Impact of COVID-19 on Unaccompanied Immigrant Minors and Families: Perspectives from Clinical Experts and Providers

Amanda Venta, Ashley Bautista, Luz M. Garcini, Michelle Silva, Alfonso Mercado, Oscar F. Rojas Perez, Norma Pimentel, Kathryn Hampton

Research output: Contribution to journalArticlepeer-review


The number of unaccompanied immigrant minors (UIMs) and families from Central America seeking asylum in the U.S. continues to rise. This growth, combined with restrictive government policies, led to crowded and suboptimal conditions in Customs and Border Patrol and non-governmental organization facilities.
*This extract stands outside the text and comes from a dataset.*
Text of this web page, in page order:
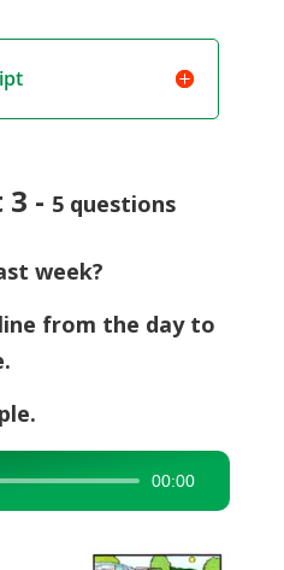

COVID-19 further taxed facilities and exacerbated uncertainty surrounding length of detention, basic human rights, and family reunification. The current project features testimonies from the authors who work as clinical experts and providers in Texas–a top destination for Central American immigrants. In collaboration with a deputy director of a not-for-profit human rights organization, volunteer psychologists, and the director of a humanitarian respite center, we describe challenges faced by administrators and clinical staff in addressing the mental health needs of immigrant children and families during the COVID-19 pandemic. The primary themes identified were anti-immigrant policies that occurred concurrently with COVID-19; difficulty implementing COVID-19 protocols alongside scarcity of supplies and volunteers; increased mental health needs among UIMs and immigrant families; and challenges in UIM placement upon release from custody. Strategies for addressing clinical challenges in the near- and long-term and opportunities for improvement in care systems to immigrant youth, including correcting anti-immigrant policies, addressing ongoing COVID-19 protocols and challenges, meeting mental and physical health needs, facilitating release and reunification for unaccompanied immigrant minors, and maximizing youth resilience through trauma-informed interventions, are presented.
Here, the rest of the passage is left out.